And, even with these many choices, Ball says the chef is available to tailor a roll or sauce to taste on the fly.

Chef Frank who has been with Taste of Tokyo for 11 years.

“They are not all raw,” she said of the rolls. “There are cooked, fried rolls and rolls that have no fish.”

With some customers traveling as far as 45 minutes to get this cuisine, Ball said their lunch crowd includes a surprising variety of people.

“We have people come in from clearing sewage lines for lunch and order the same thing as the people on the golf course,” she said. “Our lunch crowd is plant workers, representing 90 percent of our lunch crowd. Lent is extremely busy for us on Friday nights.”
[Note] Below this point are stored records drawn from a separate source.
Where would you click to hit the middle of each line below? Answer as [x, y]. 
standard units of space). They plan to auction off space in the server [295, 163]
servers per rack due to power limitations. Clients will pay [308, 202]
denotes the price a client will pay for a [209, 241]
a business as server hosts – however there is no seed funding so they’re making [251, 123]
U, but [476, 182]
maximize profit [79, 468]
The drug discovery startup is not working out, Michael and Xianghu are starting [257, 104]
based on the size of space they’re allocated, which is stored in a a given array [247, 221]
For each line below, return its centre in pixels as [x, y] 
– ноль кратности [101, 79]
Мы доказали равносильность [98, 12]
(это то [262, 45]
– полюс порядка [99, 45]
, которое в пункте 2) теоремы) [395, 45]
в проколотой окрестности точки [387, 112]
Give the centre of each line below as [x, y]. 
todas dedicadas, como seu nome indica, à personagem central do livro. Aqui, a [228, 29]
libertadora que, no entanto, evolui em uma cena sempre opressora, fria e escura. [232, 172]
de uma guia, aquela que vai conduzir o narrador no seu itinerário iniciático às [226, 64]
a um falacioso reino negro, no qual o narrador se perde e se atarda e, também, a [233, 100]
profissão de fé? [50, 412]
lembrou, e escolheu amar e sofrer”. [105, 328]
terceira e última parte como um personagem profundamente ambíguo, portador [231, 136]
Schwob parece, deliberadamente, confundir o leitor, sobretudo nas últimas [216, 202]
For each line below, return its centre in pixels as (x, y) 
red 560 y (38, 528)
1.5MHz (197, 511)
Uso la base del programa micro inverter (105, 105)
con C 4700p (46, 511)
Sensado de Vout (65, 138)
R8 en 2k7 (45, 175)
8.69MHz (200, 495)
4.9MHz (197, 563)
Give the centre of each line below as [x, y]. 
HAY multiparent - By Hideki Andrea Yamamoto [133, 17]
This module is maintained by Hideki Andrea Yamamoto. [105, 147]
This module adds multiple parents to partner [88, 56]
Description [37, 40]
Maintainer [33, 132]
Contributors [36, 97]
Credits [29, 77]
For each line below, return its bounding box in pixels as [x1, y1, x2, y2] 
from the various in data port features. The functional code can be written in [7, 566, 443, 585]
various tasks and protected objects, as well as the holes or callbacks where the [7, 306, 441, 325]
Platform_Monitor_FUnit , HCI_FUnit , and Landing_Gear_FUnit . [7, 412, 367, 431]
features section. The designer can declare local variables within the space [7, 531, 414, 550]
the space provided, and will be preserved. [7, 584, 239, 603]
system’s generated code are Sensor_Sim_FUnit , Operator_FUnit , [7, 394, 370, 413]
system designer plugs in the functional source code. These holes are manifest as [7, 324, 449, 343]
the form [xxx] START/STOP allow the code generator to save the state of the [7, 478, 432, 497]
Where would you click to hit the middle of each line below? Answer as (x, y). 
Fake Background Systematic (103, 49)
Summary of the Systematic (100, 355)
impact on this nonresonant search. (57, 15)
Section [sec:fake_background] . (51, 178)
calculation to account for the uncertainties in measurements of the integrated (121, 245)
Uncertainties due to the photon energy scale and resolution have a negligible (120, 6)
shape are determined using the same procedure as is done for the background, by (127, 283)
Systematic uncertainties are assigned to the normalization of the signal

Many also come for the fusion cuisine with this Japanese restaurant offering a “Po-Boy Wrap” and “Boudin Roll.” The fusion cuisine doesn’t stop there with more locally named like the Destrehan roll with snow crab, white fish, asparagus and smelt roe dipped in tempura batter and fried. It’s rich, fried and the choice for many customers.

Other localized named rolls include the Ormond Delight, two rolls named after local companies Shell and Valero, as well as area colleges including LSU and Tulane. There’s also the Levee roll, as well as Plantation roll for local palettes.

“It’s truly all about customer service and making the customer happy,” Ball said. “Very rarely do we have to say, ‘No.’”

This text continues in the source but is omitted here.